(RECORDS FOR THIS EXERCISE begins)
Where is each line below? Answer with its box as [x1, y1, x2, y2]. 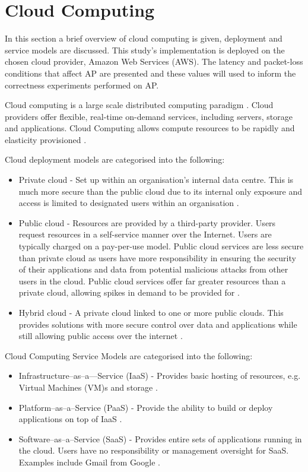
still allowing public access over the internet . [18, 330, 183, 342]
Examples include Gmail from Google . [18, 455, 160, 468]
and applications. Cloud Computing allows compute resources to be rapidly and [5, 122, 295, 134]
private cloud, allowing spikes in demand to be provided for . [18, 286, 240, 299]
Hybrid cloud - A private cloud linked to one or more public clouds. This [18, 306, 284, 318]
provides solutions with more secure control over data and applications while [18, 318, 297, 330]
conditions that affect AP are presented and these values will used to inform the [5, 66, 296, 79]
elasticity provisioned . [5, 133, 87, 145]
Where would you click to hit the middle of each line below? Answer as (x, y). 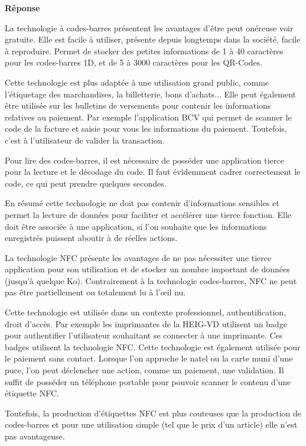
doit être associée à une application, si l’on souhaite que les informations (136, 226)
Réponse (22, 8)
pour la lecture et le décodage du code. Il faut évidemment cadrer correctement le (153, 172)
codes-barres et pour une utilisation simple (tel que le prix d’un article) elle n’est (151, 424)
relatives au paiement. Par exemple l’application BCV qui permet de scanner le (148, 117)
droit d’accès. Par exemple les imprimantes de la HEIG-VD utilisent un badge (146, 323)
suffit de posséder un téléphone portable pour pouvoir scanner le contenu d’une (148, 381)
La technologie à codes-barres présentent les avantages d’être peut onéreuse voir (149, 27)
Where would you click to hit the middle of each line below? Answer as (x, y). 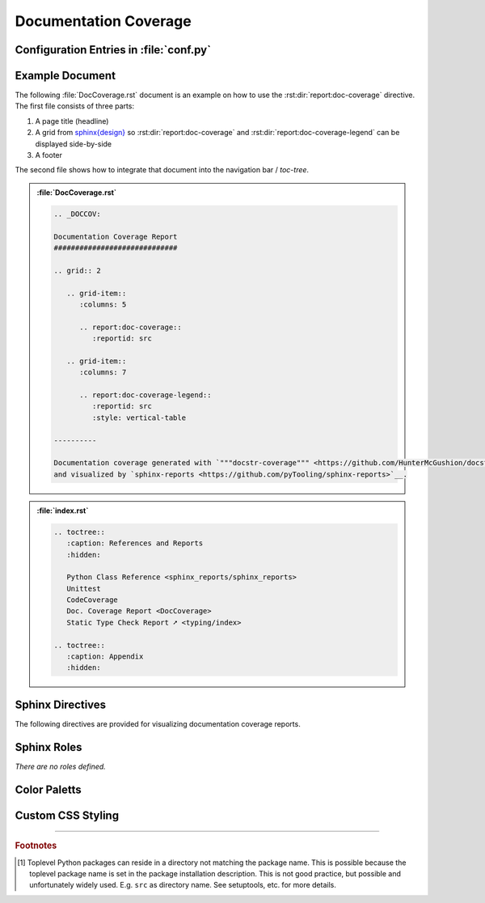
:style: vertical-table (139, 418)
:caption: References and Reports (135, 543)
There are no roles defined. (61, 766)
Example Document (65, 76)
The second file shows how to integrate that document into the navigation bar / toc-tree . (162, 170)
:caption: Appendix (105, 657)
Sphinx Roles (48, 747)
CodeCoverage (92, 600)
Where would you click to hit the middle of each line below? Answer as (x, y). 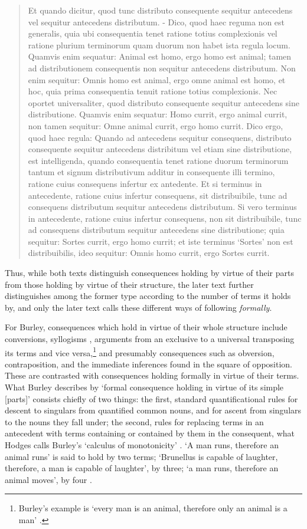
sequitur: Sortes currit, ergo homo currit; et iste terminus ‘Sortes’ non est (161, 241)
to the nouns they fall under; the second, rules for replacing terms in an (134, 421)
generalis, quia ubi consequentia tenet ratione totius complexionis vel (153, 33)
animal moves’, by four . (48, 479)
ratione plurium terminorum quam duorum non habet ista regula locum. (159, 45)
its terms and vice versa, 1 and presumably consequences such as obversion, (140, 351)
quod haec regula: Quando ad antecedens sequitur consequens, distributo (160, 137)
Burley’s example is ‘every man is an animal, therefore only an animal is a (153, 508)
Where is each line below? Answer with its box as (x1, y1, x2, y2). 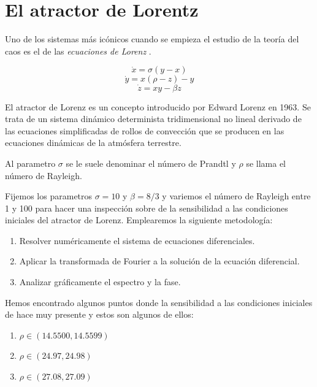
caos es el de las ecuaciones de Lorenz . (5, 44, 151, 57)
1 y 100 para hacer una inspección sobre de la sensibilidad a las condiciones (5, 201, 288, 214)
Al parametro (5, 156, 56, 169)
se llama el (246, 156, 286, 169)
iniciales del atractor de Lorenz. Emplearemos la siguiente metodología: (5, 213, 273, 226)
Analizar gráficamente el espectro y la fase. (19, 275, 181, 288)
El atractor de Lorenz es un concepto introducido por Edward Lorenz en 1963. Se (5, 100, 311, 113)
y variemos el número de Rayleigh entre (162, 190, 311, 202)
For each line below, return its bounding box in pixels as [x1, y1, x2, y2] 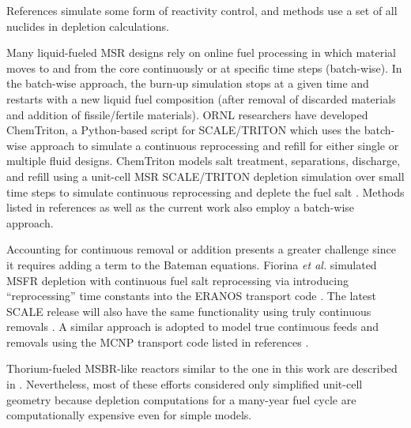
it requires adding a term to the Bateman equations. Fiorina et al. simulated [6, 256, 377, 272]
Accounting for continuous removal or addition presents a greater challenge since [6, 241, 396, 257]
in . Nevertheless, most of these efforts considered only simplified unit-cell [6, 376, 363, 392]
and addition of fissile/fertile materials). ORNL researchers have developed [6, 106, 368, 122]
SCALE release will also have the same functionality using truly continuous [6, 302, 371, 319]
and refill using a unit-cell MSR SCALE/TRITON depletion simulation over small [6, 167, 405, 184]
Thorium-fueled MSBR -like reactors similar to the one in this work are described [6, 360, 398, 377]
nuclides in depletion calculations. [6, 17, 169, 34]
(RECORDS FOR THIS EXERCISE ends)
(RECORDS FOR THIS EXERCISE begins)
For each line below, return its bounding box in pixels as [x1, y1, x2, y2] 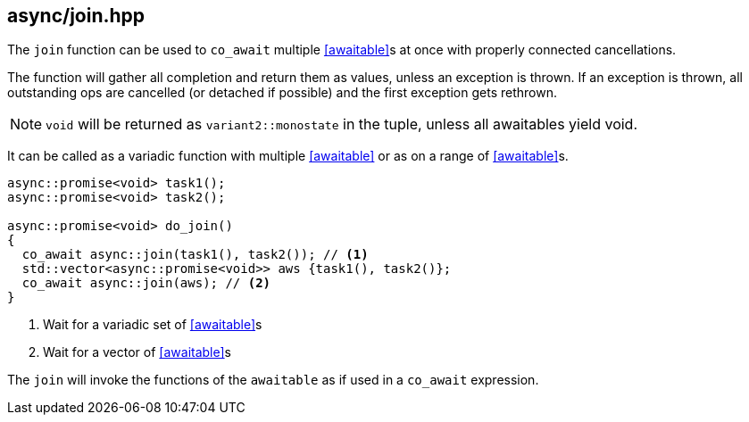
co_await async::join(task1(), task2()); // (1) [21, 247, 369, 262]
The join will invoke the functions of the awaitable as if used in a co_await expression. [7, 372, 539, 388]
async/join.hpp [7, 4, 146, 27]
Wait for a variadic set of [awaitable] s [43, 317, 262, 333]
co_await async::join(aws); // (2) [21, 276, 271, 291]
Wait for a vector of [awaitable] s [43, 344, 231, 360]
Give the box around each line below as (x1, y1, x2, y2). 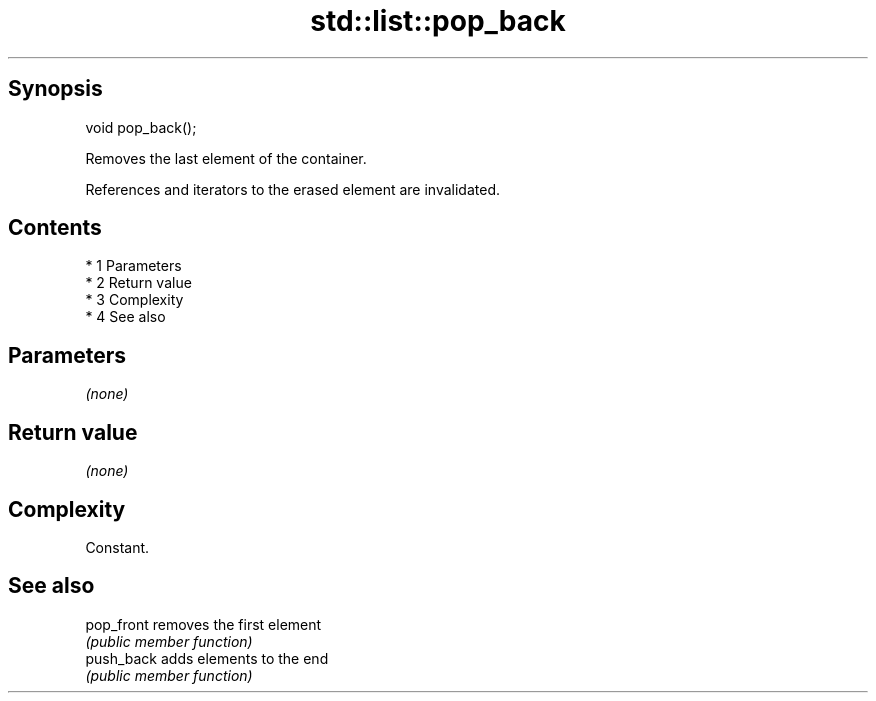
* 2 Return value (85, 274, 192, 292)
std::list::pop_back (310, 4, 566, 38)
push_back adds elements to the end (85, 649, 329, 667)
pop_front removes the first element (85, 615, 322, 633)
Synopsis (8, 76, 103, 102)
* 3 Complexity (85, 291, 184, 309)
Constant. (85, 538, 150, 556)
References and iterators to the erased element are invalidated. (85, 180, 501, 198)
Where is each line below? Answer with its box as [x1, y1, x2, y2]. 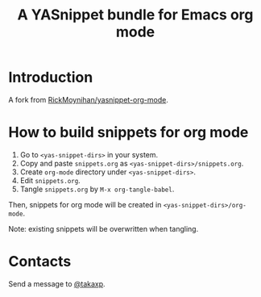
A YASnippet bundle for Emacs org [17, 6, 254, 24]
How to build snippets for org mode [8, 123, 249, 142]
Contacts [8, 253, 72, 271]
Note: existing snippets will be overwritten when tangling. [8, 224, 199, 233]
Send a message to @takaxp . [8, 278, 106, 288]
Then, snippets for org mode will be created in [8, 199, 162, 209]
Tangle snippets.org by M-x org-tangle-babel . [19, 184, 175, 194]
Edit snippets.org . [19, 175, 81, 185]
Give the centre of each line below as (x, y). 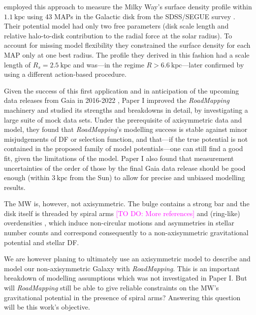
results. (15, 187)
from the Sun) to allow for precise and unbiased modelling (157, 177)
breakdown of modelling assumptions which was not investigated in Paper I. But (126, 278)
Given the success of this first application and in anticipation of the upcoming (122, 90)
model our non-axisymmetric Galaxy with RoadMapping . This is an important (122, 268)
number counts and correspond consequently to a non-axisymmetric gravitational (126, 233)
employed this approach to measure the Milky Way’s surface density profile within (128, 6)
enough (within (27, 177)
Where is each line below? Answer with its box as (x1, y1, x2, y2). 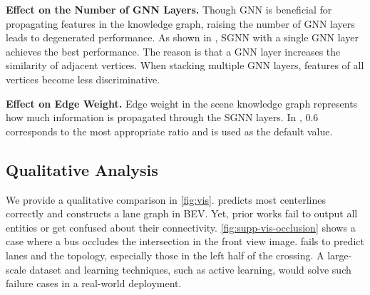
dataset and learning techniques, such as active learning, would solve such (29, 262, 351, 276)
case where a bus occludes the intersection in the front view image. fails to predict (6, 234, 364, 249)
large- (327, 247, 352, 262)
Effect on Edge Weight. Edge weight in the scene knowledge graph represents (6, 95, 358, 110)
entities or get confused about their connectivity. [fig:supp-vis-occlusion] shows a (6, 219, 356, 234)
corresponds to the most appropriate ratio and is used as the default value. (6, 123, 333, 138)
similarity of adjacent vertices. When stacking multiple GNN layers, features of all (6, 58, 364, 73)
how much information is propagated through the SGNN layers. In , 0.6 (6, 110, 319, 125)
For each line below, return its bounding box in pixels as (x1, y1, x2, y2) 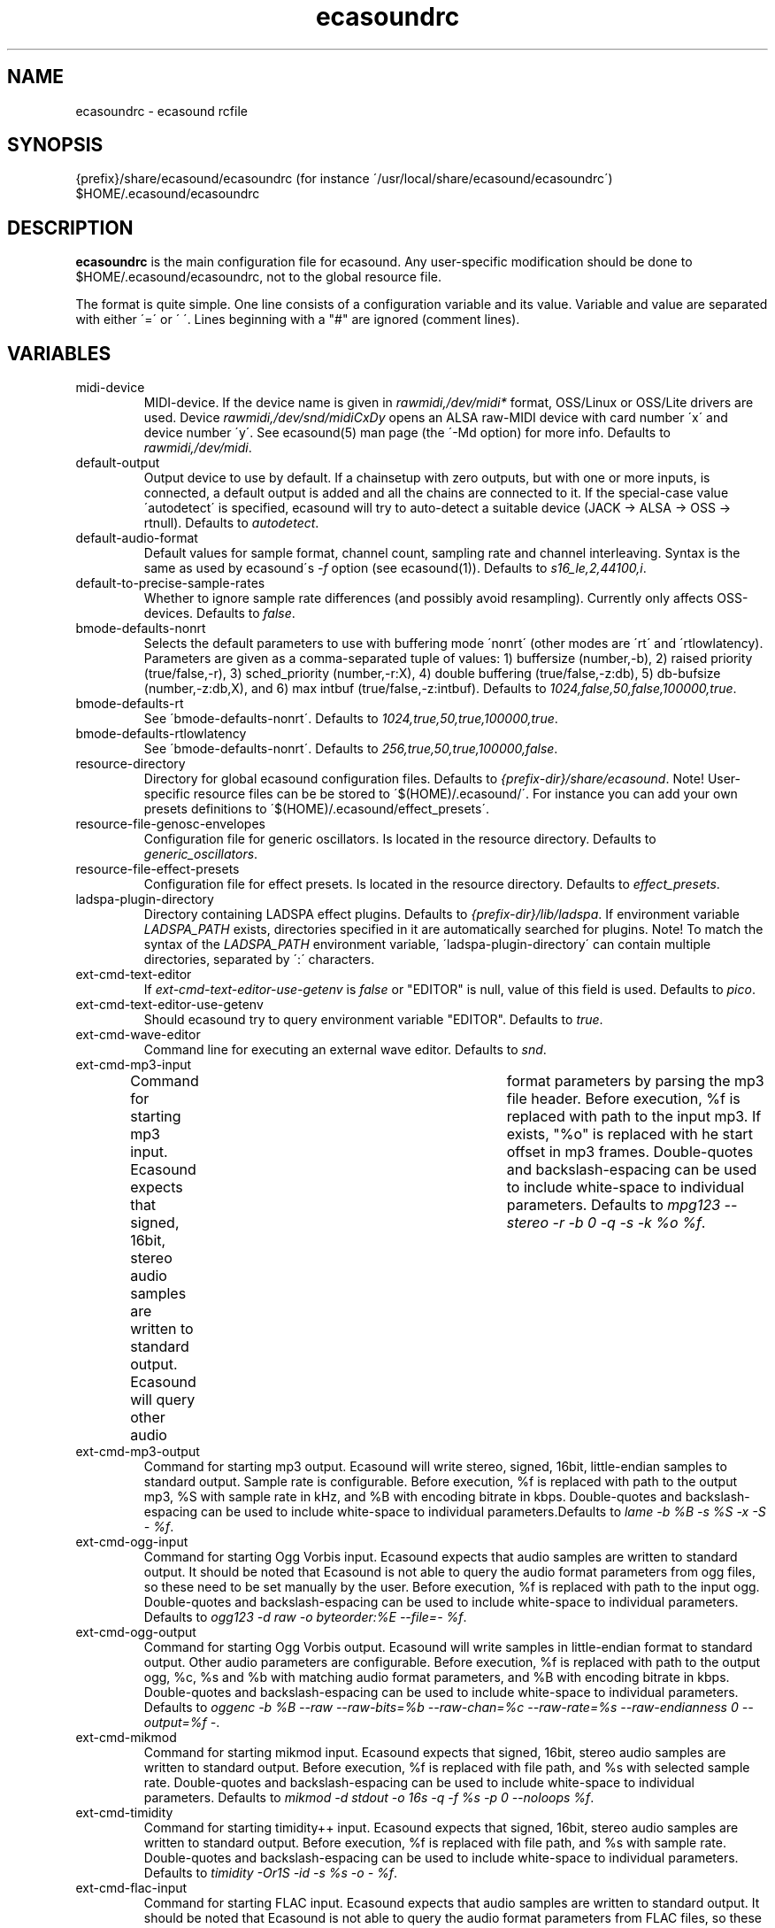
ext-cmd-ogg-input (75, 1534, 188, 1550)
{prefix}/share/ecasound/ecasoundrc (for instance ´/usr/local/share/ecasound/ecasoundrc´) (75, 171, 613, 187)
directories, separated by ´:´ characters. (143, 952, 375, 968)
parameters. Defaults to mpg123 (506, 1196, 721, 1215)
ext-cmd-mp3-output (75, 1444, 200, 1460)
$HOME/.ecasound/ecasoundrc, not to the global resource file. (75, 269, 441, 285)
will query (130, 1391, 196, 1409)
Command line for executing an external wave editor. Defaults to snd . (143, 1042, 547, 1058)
(RECORDS FOR THIS EXERCISE ends)
Using the listing above, restate exactly the range between the lines holding "Tangle snippets.org by" and "dataset and learning", inclusive, with pictures left out.

__EXERCISE ANSWER__
Tangle snippets.org by M-x org-tangle-babel . [19, 184, 175, 194]
Edit snippets.org . [19, 175, 81, 185]
Give the centre of each line below as (x, y). 
results. (15, 187)
from the Sun) to allow for precise and unbiased modelling (157, 177)
breakdown of modelling assumptions which was not investigated in Paper I. But (126, 278)
Given the success of this first application and in anticipation of the upcoming (122, 90)
model our non-axisymmetric Galaxy with RoadMapping . This is an important (122, 268)
number counts and correspond consequently to a non-axisymmetric gravitational (126, 233)
employed this approach to measure the Milky Way’s surface density profile within (128, 6)
enough (within (27, 177)
Where is each line below? Answer with its box as (x1, y1, x2, y2). 
dataset and learning techniques, such as active learning, would solve such (29, 262, 351, 276)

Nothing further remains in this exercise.